### Assigned task
Repeat all of the data below word for word, keeping no images.
++++ Dataset excerpts ++++
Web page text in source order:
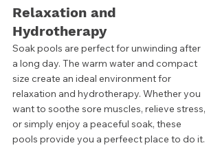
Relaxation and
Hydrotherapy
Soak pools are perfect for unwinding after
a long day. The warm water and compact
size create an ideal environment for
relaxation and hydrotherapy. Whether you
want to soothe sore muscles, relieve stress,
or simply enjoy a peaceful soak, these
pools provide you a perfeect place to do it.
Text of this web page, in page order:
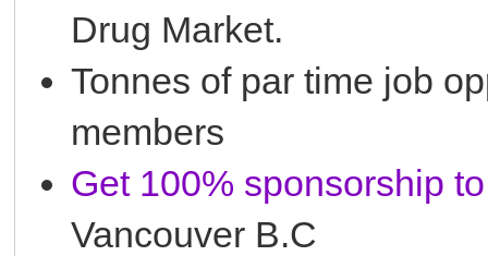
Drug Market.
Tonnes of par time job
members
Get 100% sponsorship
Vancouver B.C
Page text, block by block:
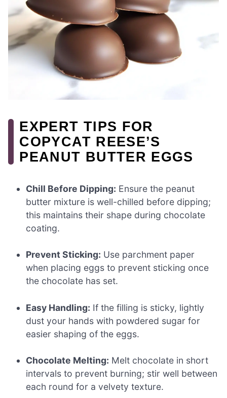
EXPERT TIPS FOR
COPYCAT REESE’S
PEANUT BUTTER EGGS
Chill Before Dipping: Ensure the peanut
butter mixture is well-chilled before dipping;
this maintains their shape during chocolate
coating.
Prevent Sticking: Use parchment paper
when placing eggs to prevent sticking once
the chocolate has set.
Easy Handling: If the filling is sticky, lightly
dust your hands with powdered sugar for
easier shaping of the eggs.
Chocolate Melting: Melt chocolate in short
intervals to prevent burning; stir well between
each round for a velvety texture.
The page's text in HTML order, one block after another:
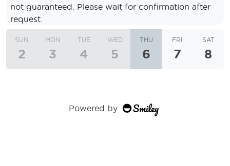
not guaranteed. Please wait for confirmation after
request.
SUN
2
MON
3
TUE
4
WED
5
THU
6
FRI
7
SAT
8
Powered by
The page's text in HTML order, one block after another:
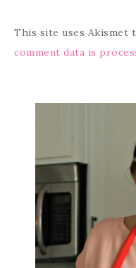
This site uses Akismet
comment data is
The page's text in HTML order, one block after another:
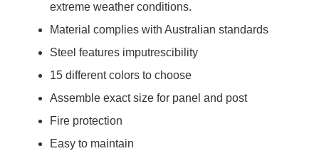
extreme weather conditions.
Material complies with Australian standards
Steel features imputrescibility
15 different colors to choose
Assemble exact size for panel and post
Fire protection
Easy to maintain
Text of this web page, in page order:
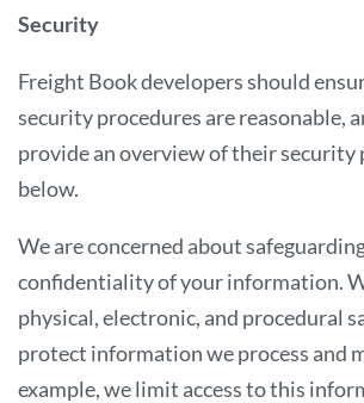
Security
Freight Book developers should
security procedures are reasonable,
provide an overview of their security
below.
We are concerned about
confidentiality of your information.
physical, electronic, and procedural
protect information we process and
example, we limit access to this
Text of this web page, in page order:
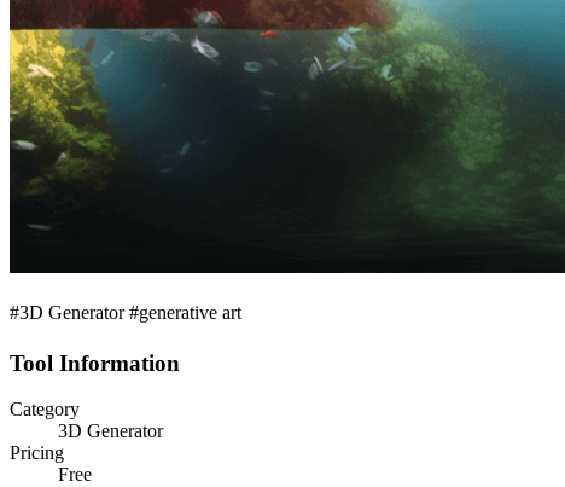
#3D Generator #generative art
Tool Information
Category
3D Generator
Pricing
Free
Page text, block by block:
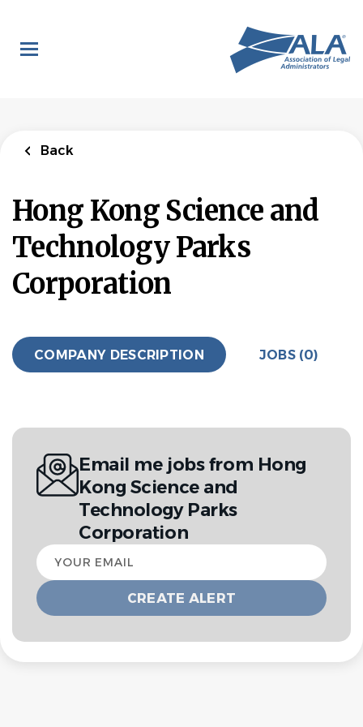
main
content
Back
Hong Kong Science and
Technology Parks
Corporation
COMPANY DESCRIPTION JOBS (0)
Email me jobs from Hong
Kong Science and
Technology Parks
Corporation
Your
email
++++
### Written solution
Web page text in source order:
Relaxation and
Hydrotherapy
Soak pools are perfect for unwinding after
a long day. The warm water and compact
size create an ideal environment for
relaxation and hydrotherapy. Whether you
want to soothe sore muscles, relieve stress,
or simply enjoy a peaceful soak, these
pools provide you a perfeect place to do it.
Text of this web page, in page order:
Drug Market.
Tonnes of par time job
members
Get 100% sponsorship
Vancouver B.C
Page text, block by block:
EXPERT TIPS FOR
COPYCAT REESE’S
PEANUT BUTTER EGGS
Chill Before Dipping: Ensure the peanut
butter mixture is well-chilled before dipping;
this maintains their shape during chocolate
coating.
Prevent Sticking: Use parchment paper
when placing eggs to prevent sticking once
the chocolate has set.
Easy Handling: If the filling is sticky, lightly
dust your hands with powdered sugar for
easier shaping of the eggs.
Chocolate Melting: Melt chocolate in short
intervals to prevent burning; stir well between
each round for a velvety texture.
The page's text in HTML order, one block after another:
not guaranteed. Please wait for confirmation after
request.
SUN
2
MON
3
TUE
4
WED
5
THU
6
FRI
7
SAT
8
Powered by
The page's text in HTML order, one block after another:
This site uses Akismet
comment data is
The page's text in HTML order, one block after another:
extreme weather conditions.
Material complies with Australian standards
Steel features imputrescibility
15 different colors to choose
Assemble exact size for panel and post
Fire protection
Easy to maintain
Text of this web page, in page order:
Security
Freight Book developers should
security procedures are reasonable,
provide an overview of their security
below.
We are concerned about
confidentiality of your information.
physical, electronic, and procedural
protect information we process and
example, we limit access to this
Text of this web page, in page order:
#3D Generator #generative art
Tool Information
Category
3D Generator
Pricing
Free
Page text, block by block:
main
content
Back
Hong Kong Science and
Technology Parks
Corporation
COMPANY DESCRIPTION JOBS (0)
Email me jobs from Hong
Kong Science and
Technology Parks
Corporation
Your
email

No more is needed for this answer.